Since \( dm = \mu \cdot dA \), we can rewrite the integral as:

I = ∫ r² (μ dA)

Setting Up the Integral

To evaluate this integral, we can use polar coordinates, where the area element \( dA \) is given by:

dA = r' dr' dθ

Here, \( r' \) is the radial distance from the center, and \( θ \) is the angle.
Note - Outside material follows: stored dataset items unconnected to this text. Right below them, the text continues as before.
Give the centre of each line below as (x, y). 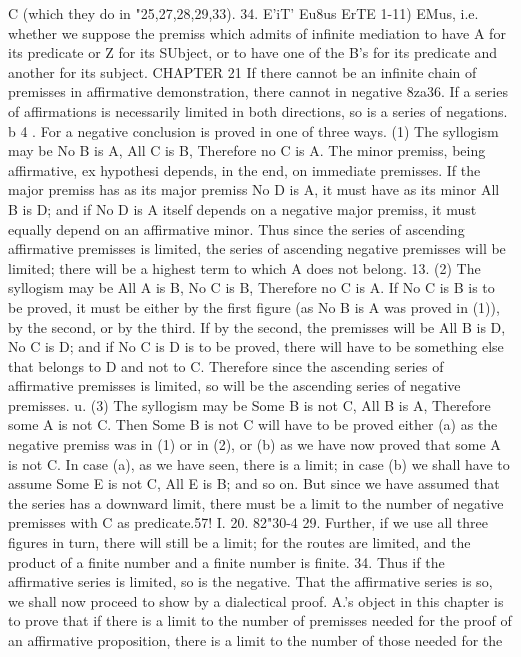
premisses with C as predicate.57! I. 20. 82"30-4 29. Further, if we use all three (248, 522)
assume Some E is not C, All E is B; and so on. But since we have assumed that (254, 483)
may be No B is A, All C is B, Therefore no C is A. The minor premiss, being (247, 150)
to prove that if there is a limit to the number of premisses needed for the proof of (260, 620)
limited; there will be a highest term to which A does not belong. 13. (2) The (244, 267)
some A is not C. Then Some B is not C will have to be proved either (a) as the (253, 424)
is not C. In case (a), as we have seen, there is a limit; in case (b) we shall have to (259, 463)
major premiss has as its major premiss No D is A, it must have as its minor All (254, 189)
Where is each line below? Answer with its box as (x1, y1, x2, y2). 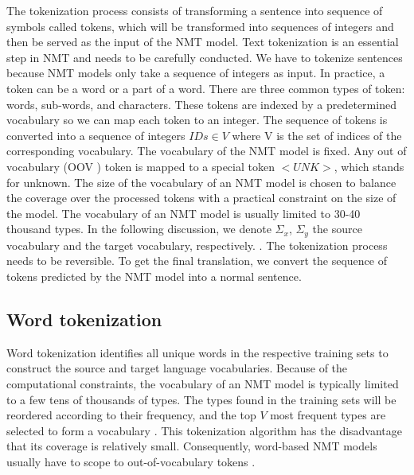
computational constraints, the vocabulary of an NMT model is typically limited (6, 375, 399, 391)
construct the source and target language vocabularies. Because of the (6, 360, 348, 376)
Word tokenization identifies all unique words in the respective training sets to (6, 344, 389, 360)
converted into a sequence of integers (6, 127, 186, 143)
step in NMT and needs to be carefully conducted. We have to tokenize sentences (6, 49, 403, 65)
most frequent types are (270, 407, 386, 423)
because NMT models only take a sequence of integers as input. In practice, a (6, 64, 385, 81)
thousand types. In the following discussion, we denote (6, 220, 271, 237)
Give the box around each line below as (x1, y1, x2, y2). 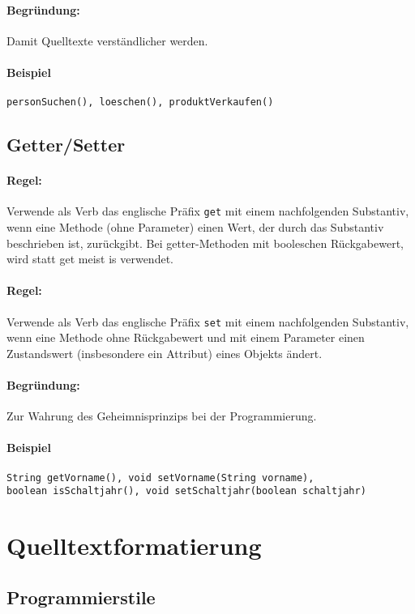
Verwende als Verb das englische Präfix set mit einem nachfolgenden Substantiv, (6, 313, 409, 330)
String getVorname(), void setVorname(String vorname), (6, 471, 314, 484)
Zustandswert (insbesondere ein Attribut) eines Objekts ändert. (6, 344, 323, 361)
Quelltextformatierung (6, 529, 262, 562)
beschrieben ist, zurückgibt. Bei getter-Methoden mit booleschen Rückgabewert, (6, 234, 404, 251)
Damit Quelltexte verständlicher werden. (6, 32, 208, 49)
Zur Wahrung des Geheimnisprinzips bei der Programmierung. (6, 407, 317, 424)
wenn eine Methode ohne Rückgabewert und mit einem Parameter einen (6, 329, 365, 346)
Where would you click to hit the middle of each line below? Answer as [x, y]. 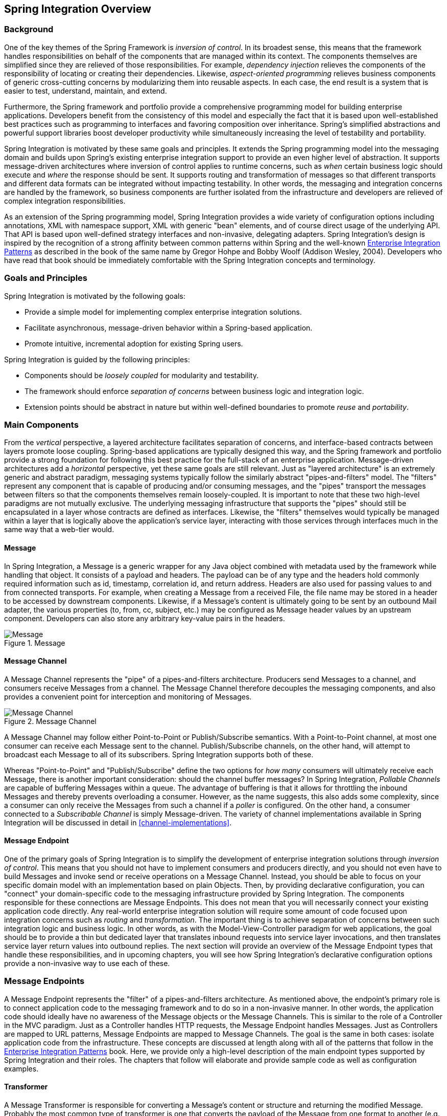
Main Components [41, 424]
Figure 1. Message [35, 643]
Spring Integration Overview [78, 9]
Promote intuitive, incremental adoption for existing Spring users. [134, 343]
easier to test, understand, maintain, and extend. [86, 91]
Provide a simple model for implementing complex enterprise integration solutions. [163, 312]
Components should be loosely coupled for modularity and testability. [142, 375]
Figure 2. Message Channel [50, 721]
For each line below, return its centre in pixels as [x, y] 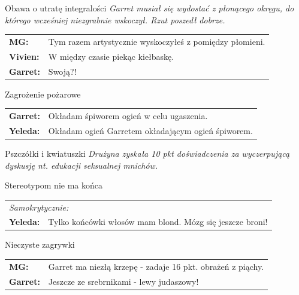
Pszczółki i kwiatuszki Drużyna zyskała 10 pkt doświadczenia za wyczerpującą [147, 153]
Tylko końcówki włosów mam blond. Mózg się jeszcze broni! [158, 222]
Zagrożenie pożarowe [43, 94]
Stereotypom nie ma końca [54, 185]
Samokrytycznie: [39, 207]
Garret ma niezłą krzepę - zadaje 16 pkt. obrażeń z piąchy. [156, 266]
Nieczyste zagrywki [40, 244]
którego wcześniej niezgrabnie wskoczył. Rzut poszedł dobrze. [115, 19]
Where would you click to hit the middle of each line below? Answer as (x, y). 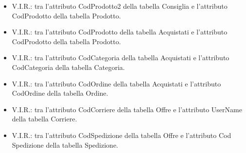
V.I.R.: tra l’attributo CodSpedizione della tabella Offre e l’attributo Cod (122, 135)
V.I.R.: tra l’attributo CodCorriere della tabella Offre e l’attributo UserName (127, 109)
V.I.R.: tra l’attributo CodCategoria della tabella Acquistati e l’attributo (121, 58)
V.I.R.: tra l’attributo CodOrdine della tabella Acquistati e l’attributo (116, 83)
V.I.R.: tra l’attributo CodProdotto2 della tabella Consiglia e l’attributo (120, 6)
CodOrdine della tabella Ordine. (60, 93)
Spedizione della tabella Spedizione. (65, 144)
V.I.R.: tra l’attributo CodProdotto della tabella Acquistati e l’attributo (120, 32)
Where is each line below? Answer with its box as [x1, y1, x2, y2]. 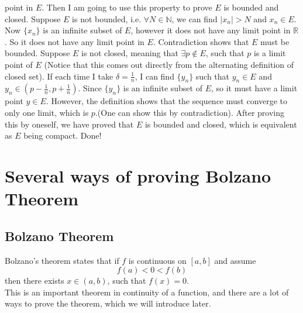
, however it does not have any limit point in [130, 24, 291, 36]
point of [5, 58, 33, 70]
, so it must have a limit [211, 82, 298, 94]
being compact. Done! [23, 129, 102, 142]
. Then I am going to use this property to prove [42, 1, 212, 13]
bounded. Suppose [5, 47, 70, 59]
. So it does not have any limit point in [5, 35, 144, 47]
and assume [214, 254, 256, 266]
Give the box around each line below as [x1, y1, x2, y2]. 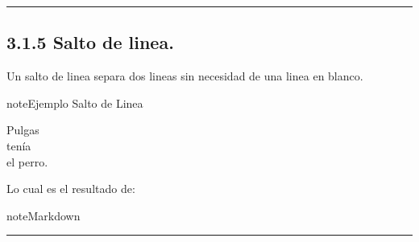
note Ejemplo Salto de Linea [6, 94, 143, 111]
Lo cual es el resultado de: [6, 180, 135, 197]
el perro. [6, 153, 48, 170]
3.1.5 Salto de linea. [6, 30, 174, 55]
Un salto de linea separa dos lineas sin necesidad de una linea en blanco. [6, 68, 363, 84]
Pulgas [6, 121, 39, 138]
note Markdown [6, 207, 81, 224]
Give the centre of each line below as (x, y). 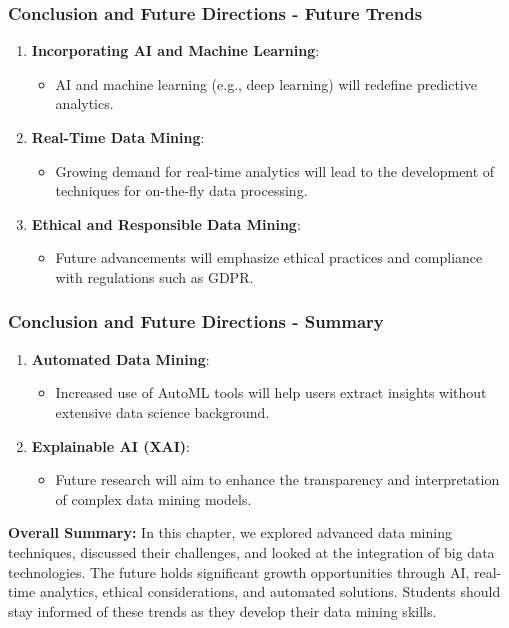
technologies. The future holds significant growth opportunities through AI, (239, 571)
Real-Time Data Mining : (118, 137)
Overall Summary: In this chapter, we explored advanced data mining (230, 532)
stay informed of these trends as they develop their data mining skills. (222, 610)
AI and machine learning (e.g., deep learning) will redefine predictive (266, 83)
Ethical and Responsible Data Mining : (166, 223)
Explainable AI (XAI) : (110, 445)
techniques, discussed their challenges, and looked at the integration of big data (251, 551)

The limits for \( r' \) will be from 0 to \( R \) (the radius of the plate), and for \( θ \) from 0 to \( 2π \).

Evaluating the Integral

Substituting \( dA \) into our moment of inertia equation gives:

I = ∫₀²π ∫₀ᴿ (r')² (μ r' dr' dθ)

Now we can separate the integrals:

I = μ ∫₀²π dθ ∫₀ᴿ (r')³ dr'

The integral over \( θ \) evaluates to \( 2π \), and the integral over \( r' \) is:

∫₀ᴿ (r')³ dr' = \left[ \frac{(r')^4}{4} \right]₀ᴿ = \frac{R^4}{4}

Putting it all together, we have:

I = μ (2π) \left( \frac{R^4}{4} \right) = \frac{μπR^4}{2}

Relating Mass and Area

Next, we need to express the mass \( M \) of the plate in terms of the mass per unit area and the area of the plate:

M = μ \cdot A = μ \cdot πR²

Now, substituting \( μ \) back into our moment of inertia equation:

I = \frac{M}{πR²} \cdot \frac{πR^4}{2} = \frac{1}{2} MR²

Final Result

Thus, the moment of inertia of a circular plate about an axis through its center and perpendicular to its plane is:

I = \frac{1}{2} MR²

This result shows that the moment of inertia depends on both the mass and the square of the radius of the plate. This relationship is crucial in understanding how objects rotate and is widely applicable in various fields of physics and engineering.